WHAT YOU NEED TO DO: In this exercise, print only the lines of the records below from the one with "这一系列的教程中，我们将在ubuntu系统上构建一个既可靠又容易配置的邮件 (146, 185)" through the one with "Otimizações Implementadas (81, 180)", inclusive. Pictures are not part of the copy.

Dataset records
——————————
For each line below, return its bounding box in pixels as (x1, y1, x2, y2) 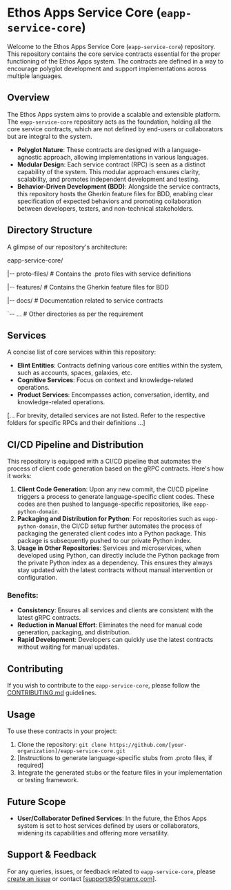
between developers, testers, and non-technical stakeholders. (17, 204, 194, 212)
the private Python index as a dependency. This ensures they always (17, 558, 212, 567)
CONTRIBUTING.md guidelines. (7, 689, 97, 697)
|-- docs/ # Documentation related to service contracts (7, 296, 163, 305)
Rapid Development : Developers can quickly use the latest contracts (17, 636, 214, 644)
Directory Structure (7, 225, 93, 236)
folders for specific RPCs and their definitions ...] (7, 419, 146, 427)
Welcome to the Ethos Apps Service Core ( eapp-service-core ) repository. (7, 42, 216, 50)
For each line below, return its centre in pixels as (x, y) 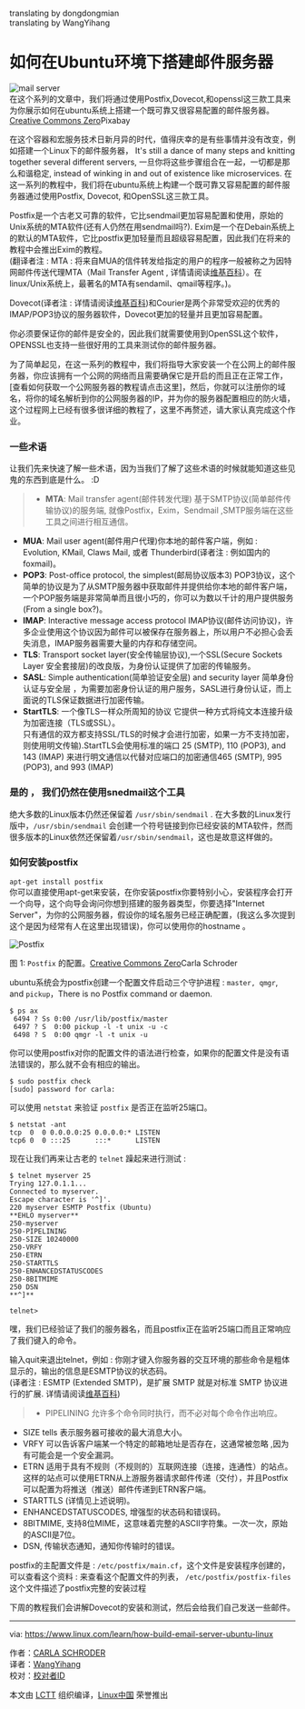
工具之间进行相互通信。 (89, 522)
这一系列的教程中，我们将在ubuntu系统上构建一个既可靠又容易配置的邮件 (146, 185)
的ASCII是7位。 (51, 1534)
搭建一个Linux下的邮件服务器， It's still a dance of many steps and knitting (156, 150)
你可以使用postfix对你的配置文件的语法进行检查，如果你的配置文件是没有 (145, 1053)
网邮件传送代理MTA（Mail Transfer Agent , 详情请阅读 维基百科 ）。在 (136, 272)
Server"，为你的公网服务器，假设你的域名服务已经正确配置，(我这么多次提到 (152, 914)
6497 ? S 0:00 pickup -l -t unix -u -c (91, 1026)
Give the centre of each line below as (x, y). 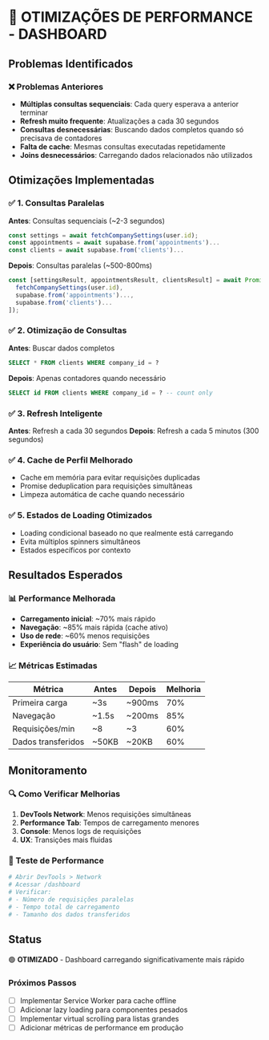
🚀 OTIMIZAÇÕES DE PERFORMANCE (131, 17)
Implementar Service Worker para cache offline (98, 1000)
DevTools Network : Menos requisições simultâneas (106, 815)
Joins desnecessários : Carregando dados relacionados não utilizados (136, 155)
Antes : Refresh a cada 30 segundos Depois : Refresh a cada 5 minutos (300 (134, 431)
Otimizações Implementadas (81, 180)
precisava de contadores (61, 138)
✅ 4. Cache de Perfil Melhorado (71, 459)
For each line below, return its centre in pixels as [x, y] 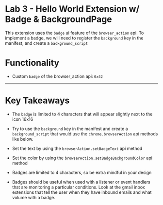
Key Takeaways [37, 101]
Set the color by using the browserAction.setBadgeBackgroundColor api [82, 158]
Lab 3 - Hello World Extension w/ [72, 9]
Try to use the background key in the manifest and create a [70, 129]
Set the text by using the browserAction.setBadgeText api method [77, 148]
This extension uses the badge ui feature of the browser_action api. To [74, 33]
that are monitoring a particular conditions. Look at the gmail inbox [79, 187]
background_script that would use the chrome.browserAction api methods [85, 134]
——————————
ANSWER SPACE:
这一系列的教程中，我们将在ubuntu系统上构建一个既可靠又容易配置的邮件 (146, 185)
的ASCII是7位。 (51, 1534)
搭建一个Linux下的邮件服务器， It's still a dance of many steps and knitting (156, 150)
你可以使用postfix对你的配置文件的语法进行检查，如果你的配置文件是没有 (145, 1053)
网邮件传送代理MTA（Mail Transfer Agent , 详情请阅读 维基百科 ）。在 (136, 272)
Server"，为你的公网服务器，假设你的域名服务已经正确配置，(我这么多次提到 (152, 914)
6497 ? S 0:00 pickup -l -t unix -u -c (91, 1026)
Give the centre of each line below as (x, y). 
🚀 OTIMIZAÇÕES DE PERFORMANCE (131, 17)
Implementar Service Worker para cache offline (98, 1000)
DevTools Network : Menos requisições simultâneas (106, 815)
Joins desnecessários : Carregando dados relacionados não utilizados (136, 155)
Antes : Refresh a cada 30 segundos Depois : Refresh a cada 5 minutos (300 (134, 431)
Otimizações Implementadas (81, 180)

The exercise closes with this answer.